Has he been robbing the trunks of dead cabin passengers? (57.119)
This seems like a pretty specific thing for Delano to focus on, but he's used to keeping a crew in check. Is it possible this was a problem on his own ship?
Above all, he began to feel a ghostly dread of Don Benito. (58.122)
There's just something about Benito Cereno. Freud might say he inspires a sense of the uncanny.
Or, in his haunted mood at the moment, had some random, unintentional motion of the man, while busy with the stay as if repairing it, been mistaken for a significant beckoning? (65.161)
Okay, okay. "Haunted" in this sentence doesn't have to do with the ghost variety, but it definitely evokes a ghostly sense. Even the slightest movement has meaning for Captain Delano.
Seeing him relapsing into his forbidding doom, and still remaining seated, Captain Delano […] withdrew, on pretense of seeing whether, as he had prophesied, any signs of a breeze were visible. (77.234)
Benito Cereno has the creepy tendency of just suddenly retreating inward. Chalk it up to his sickness, his nervousness, or something else going on…we just know it's spooky.
[…] as the bleached hull swung round towards the open ocean, death for the figurehead, in a human skeleton, chalky comment on the chalked words below, FOLLOW YOUR LEADER. (88.320)
The worst part of this revealing of Aranda's skeleton is its suddenness. Seems like an awfully strange coincidence that it would happen at the exact moment Cereno escapes…
"Tis he, Aranda! My murdered, unburied friend!" (88.321)
Seeing the skeleton of your best buddy has to do some major psychological damage. Did Cereno know he was there the whole time?
It was nearly night, but the moon was rising.
There's nothing like a full moon to illuminate a battlefield (on the ocean).
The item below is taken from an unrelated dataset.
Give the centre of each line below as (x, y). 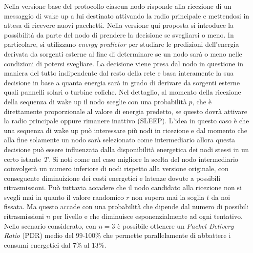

There's a weird kind of comparison being made about the serene natural world and the violence of humanity.
With creaking masts, she came heavily round to the wind, the prow slowly swinging into view of the boats, its skeleton gleaming in the horizontal moonlight […] (90.331)
Melville seems to be revving up for a theatrical performance. The skeleton has the spotlight, so it should take its bow!